* [What you are asked to do]:
Word for word, write out all of the data below.

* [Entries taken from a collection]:

***

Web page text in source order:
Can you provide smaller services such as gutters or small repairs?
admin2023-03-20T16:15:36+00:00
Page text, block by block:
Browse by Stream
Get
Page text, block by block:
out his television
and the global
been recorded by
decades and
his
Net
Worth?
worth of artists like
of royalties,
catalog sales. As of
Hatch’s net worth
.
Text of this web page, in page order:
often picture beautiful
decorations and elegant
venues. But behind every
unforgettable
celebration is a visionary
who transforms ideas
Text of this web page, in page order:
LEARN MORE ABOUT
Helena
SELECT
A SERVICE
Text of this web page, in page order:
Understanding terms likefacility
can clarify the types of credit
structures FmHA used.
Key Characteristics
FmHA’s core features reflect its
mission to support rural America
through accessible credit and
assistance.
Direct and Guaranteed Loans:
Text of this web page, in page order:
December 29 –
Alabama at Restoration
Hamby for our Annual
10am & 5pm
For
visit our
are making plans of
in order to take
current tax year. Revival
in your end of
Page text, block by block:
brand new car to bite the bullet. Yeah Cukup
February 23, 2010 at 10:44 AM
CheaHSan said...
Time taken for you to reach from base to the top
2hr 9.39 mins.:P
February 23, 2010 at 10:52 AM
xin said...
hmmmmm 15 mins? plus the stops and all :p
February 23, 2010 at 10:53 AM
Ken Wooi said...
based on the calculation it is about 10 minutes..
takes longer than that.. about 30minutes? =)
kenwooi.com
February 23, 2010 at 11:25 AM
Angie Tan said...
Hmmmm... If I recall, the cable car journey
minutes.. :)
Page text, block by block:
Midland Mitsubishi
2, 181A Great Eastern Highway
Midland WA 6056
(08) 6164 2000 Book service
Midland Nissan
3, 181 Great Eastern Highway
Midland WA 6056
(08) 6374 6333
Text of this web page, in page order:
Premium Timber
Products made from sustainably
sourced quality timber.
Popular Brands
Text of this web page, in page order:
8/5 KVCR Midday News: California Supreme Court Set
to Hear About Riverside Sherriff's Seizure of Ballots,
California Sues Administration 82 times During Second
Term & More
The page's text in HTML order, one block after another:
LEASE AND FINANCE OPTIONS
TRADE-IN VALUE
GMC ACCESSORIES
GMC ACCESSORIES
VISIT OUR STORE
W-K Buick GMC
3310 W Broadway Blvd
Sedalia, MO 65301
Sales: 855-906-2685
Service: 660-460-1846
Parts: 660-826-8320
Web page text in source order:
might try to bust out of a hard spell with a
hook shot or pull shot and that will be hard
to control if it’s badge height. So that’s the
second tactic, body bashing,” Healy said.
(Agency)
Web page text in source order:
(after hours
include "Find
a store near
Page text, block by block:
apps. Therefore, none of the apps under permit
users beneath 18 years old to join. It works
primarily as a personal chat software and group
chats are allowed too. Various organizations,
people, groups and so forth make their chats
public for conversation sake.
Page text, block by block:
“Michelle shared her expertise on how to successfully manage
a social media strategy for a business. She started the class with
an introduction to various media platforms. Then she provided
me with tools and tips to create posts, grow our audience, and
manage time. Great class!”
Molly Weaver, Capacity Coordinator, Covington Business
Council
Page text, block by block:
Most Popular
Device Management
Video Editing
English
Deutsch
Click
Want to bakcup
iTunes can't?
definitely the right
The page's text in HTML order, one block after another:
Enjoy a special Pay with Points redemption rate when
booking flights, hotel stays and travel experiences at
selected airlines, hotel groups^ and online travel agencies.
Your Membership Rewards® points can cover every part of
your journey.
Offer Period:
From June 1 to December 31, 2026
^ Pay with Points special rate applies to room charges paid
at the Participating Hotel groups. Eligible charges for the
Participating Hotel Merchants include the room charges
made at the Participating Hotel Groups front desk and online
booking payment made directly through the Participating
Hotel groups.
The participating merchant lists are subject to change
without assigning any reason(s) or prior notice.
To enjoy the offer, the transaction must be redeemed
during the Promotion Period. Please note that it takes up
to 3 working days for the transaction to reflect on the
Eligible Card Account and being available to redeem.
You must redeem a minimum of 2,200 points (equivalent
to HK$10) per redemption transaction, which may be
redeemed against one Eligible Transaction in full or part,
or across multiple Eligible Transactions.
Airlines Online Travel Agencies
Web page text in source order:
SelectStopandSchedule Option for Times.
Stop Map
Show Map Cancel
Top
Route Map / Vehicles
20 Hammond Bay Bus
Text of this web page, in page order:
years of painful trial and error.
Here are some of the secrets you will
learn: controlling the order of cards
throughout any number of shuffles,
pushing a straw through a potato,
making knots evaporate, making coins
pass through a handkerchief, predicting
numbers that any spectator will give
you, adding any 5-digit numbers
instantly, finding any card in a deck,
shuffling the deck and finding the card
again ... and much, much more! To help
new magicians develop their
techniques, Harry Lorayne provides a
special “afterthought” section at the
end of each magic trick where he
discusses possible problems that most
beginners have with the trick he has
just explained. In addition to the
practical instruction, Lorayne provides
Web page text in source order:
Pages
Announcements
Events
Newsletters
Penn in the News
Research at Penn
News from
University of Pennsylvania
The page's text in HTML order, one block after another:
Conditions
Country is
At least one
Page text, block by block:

***

* [Output of the exercise]:
Web page text in source order:
Can you provide smaller services such as gutters or small repairs?
admin2023-03-20T16:15:36+00:00
Page text, block by block:
Browse by Stream
Get
Page text, block by block:
out his television
and the global
been recorded by
decades and
his
Net
Worth?
worth of artists like
of royalties,
catalog sales. As of
Hatch’s net worth
.
Text of this web page, in page order:
often picture beautiful
decorations and elegant
venues. But behind every
unforgettable
celebration is a visionary
who transforms ideas
Text of this web page, in page order:
LEARN MORE ABOUT
Helena
SELECT
A SERVICE
Text of this web page, in page order:
Understanding terms likefacility
can clarify the types of credit
structures FmHA used.
Key Characteristics
FmHA’s core features reflect its
mission to support rural America
through accessible credit and
assistance.
Direct and Guaranteed Loans:
Text of this web page, in page order:
December 29 –
Alabama at Restoration
Hamby for our Annual
10am & 5pm
For
visit our
are making plans of
in order to take
current tax year. Revival
in your end of
Page text, block by block:
brand new car to bite the bullet. Yeah Cukup
February 23, 2010 at 10:44 AM
CheaHSan said...
Time taken for you to reach from base to the top
2hr 9.39 mins.:P
February 23, 2010 at 10:52 AM
xin said...
hmmmmm 15 mins? plus the stops and all :p
February 23, 2010 at 10:53 AM
Ken Wooi said...
based on the calculation it is about 10 minutes..
takes longer than that.. about 30minutes? =)
kenwooi.com
February 23, 2010 at 11:25 AM
Angie Tan said...
Hmmmm... If I recall, the cable car journey
minutes.. :)
Page text, block by block:
Midland Mitsubishi
2, 181A Great Eastern Highway
Midland WA 6056
(08) 6164 2000 Book service
Midland Nissan
3, 181 Great Eastern Highway
Midland WA 6056
(08) 6374 6333
Text of this web page, in page order:
Premium Timber
Products made from sustainably
sourced quality timber.
Popular Brands
Text of this web page, in page order:
8/5 KVCR Midday News: California Supreme Court Set
to Hear About Riverside Sherriff's Seizure of Ballots,
California Sues Administration 82 times During Second
Term & More
The page's text in HTML order, one block after another:
LEASE AND FINANCE OPTIONS
TRADE-IN VALUE
GMC ACCESSORIES
GMC ACCESSORIES
VISIT OUR STORE
W-K Buick GMC
3310 W Broadway Blvd
Sedalia, MO 65301
Sales: 855-906-2685
Service: 660-460-1846
Parts: 660-826-8320
Web page text in source order:
might try to bust out of a hard spell with a
hook shot or pull shot and that will be hard
to control if it’s badge height. So that’s the
second tactic, body bashing,” Healy said.
(Agency)
Web page text in source order:
(after hours
include "Find
a store near
Page text, block by block:
apps. Therefore, none of the apps under permit
users beneath 18 years old to join. It works
primarily as a personal chat software and group
chats are allowed too. Various organizations,
people, groups and so forth make their chats
public for conversation sake.
Page text, block by block:
“Michelle shared her expertise on how to successfully manage
a social media strategy for a business. She started the class with
an introduction to various media platforms. Then she provided
me with tools and tips to create posts, grow our audience, and
manage time. Great class!”
Molly Weaver, Capacity Coordinator, Covington Business
Council
Page text, block by block:
Most Popular
Device Management
Video Editing
English
Deutsch
Click
Want to bakcup
iTunes can't?
definitely the right
The page's text in HTML order, one block after another:
Enjoy a special Pay with Points redemption rate when
booking flights, hotel stays and travel experiences at
selected airlines, hotel groups^ and online travel agencies.
Your Membership Rewards® points can cover every part of
your journey.
Offer Period:
From June 1 to December 31, 2026
^ Pay with Points special rate applies to room charges paid
at the Participating Hotel groups. Eligible charges for the
Participating Hotel Merchants include the room charges
made at the Participating Hotel Groups front desk and online
booking payment made directly through the Participating
Hotel groups.
The participating merchant lists are subject to change
without assigning any reason(s) or prior notice.
To enjoy the offer, the transaction must be redeemed
during the Promotion Period. Please note that it takes up
to 3 working days for the transaction to reflect on the
Eligible Card Account and being available to redeem.
You must redeem a minimum of 2,200 points (equivalent
to HK$10) per redemption transaction, which may be
redeemed against one Eligible Transaction in full or part,
or across multiple Eligible Transactions.
Airlines Online Travel Agencies
Web page text in source order:
SelectStopandSchedule Option for Times.
Stop Map
Show Map Cancel
Top
Route Map / Vehicles
20 Hammond Bay Bus
Text of this web page, in page order:
years of painful trial and error.
Here are some of the secrets you will
learn: controlling the order of cards
throughout any number of shuffles,
pushing a straw through a potato,
making knots evaporate, making coins
pass through a handkerchief, predicting
numbers that any spectator will give
you, adding any 5-digit numbers
instantly, finding any card in a deck,
shuffling the deck and finding the card
again ... and much, much more! To help
new magicians develop their
techniques, Harry Lorayne provides a
special “afterthought” section at the
end of each magic trick where he
discusses possible problems that most
beginners have with the trick he has
just explained. In addition to the
practical instruction, Lorayne provides
Web page text in source order:
Pages
Announcements
Events
Newsletters
Penn in the News
Research at Penn
News from
University of Pennsylvania
The page's text in HTML order, one block after another:
Conditions
Country is
At least one
Page text, block by block:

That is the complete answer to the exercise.